** Opening DATASET block **
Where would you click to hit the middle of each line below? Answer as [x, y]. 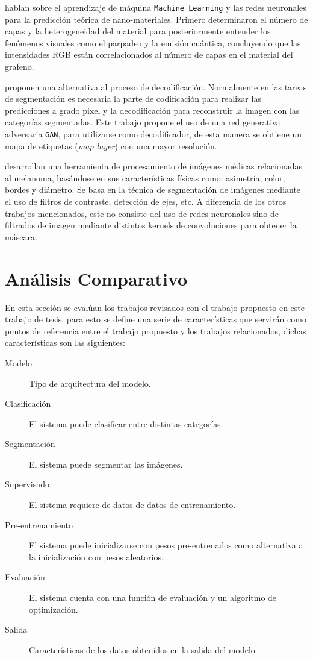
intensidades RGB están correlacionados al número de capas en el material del [149, 55]
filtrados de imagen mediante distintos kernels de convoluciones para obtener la [151, 225]
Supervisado [27, 484]
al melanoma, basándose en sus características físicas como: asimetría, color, [145, 177]
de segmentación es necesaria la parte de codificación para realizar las [133, 99]
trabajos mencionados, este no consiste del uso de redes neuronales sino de [142, 213]
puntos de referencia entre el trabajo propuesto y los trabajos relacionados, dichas [156, 331]
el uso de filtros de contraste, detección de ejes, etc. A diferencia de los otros [146, 202]
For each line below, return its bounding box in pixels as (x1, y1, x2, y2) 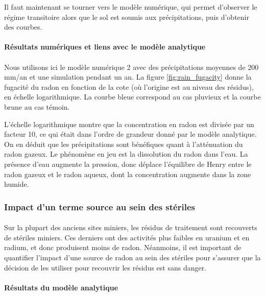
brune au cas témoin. (4, 101, 70, 112)
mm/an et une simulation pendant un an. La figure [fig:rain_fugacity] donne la (4, 71, 252, 82)
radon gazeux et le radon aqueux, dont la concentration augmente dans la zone (4, 168, 251, 179)
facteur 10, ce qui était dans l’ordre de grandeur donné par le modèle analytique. (4, 129, 257, 139)
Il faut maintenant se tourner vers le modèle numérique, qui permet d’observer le (4, 2, 257, 12)
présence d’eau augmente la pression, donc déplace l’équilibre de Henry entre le (4, 158, 252, 169)
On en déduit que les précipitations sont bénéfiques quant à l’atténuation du (4, 138, 243, 149)
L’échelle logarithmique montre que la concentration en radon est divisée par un (4, 118, 254, 129)
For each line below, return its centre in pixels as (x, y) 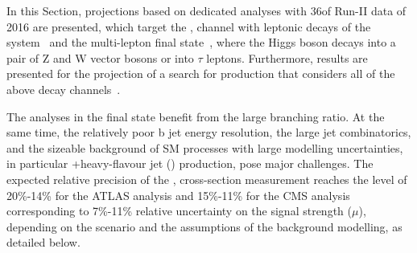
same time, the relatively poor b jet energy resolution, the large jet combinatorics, (209, 132)
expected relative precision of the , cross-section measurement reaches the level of (207, 179)
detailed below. (43, 242)
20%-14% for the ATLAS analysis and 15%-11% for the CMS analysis (178, 195)
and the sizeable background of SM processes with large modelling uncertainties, (205, 147)
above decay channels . (64, 89)
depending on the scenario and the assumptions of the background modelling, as (204, 226)
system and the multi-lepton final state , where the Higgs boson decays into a (201, 42)
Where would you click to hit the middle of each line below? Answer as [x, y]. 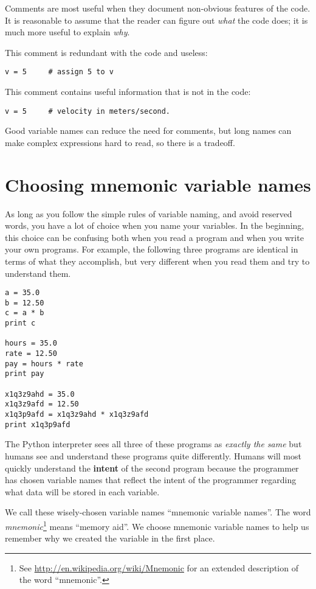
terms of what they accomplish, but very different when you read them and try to [157, 261]
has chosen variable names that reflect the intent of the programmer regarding [151, 480]
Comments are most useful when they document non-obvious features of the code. [158, 8]
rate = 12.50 [31, 354]
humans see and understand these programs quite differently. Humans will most [153, 455]
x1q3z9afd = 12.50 [42, 404]
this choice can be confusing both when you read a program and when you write [154, 237]
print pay [25, 374]
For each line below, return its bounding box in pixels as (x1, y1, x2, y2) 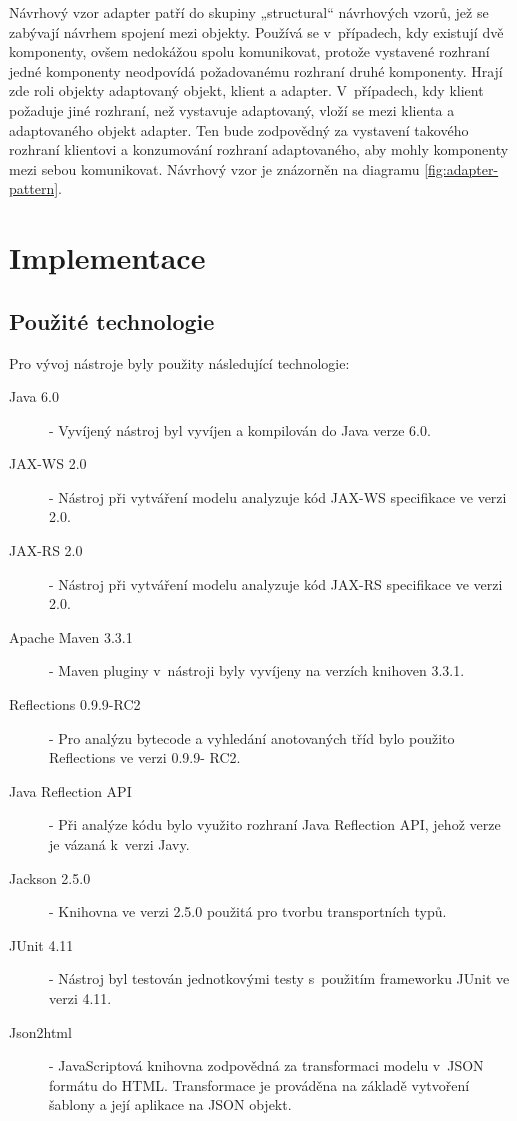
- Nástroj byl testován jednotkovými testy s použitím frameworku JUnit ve (49, 968, 510, 989)
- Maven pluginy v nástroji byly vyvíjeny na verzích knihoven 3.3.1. (49, 660, 465, 681)
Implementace (9, 237, 206, 278)
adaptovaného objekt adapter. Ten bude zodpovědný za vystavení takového (9, 119, 469, 140)
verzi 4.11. (49, 987, 112, 1008)
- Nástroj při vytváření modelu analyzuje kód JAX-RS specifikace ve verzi (49, 573, 503, 594)
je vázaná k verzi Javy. (49, 834, 190, 855)
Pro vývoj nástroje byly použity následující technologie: (9, 352, 350, 373)
** Closing DATASET block **
- [TASK PROMPT] Among the lines of the records, copy out each one that contains the word "when".

- [YOUR RESPONSE]
terms of what they accomplish, but very different when you read them and try to [157, 261]
Comments are most useful when they document non-obvious features of the code. [158, 8]
this choice can be confusing both when you read a program and when you write [154, 237]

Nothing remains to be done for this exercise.